Stationary solutions of stochastic partial differential equations in the space of tempered distributions

TL;DR

This paper investigates the stationarity of solutions to certain SPDEs in the space of tempered distributions, establishing conditions under which stationary finite-dimensional SDE solutions correspond to stationary SPDE solutions.

Contribution

It extends previous work by showing that stationary solutions of finite-dimensional SDEs lead to stationary solutions of associated SPDEs in the space of tempered distributions under specific conditions.

Findings

Stationary finite-dimensional SDE solutions imply stationary SPDE solutions.

The correspondence holds when initial variables are in a specific set ensuring coefficient relations.

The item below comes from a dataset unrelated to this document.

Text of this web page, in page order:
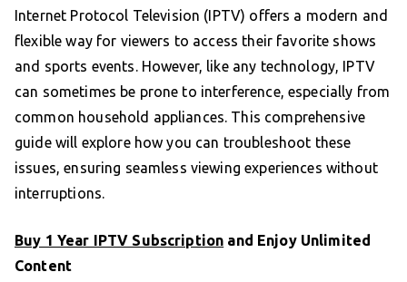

Provides conditions for stationarity transfer between SDEs and SPDEs.

Abstract

In Rajeev (2013), 'Translation invariant diffusion in the space of tempered distributions', it was shown that there is an one to one correspondence between solutions of a class of finite dimensional SDEs and solutions of a class of SPDEs in $\mathcal{S}'$, the space of tempered distributions, driven by the same Brownian motion. There the coefficients $\bar{\sigma}, \bar{b}$ of the finite dimensional SDEs were related to the coefficients of the SPDEs in $\mathcal{S}'$ in a special way, viz. through convolution with the initial value $y$ of the SPDEs. In this paper, we consider the situation where the solutions of the finite dimensional SDEs are stationary and ask whether the corresponding solutions of the equations in $\mathcal{S}'$ are also stationary. We provide an affirmative answer, when the initial random variable takes value in a certain set $\mathcal{C}$, which ensures that the coefficients of the finite dimensional SDEs are related to the coefficients of the SPDEs in the above `special' manner.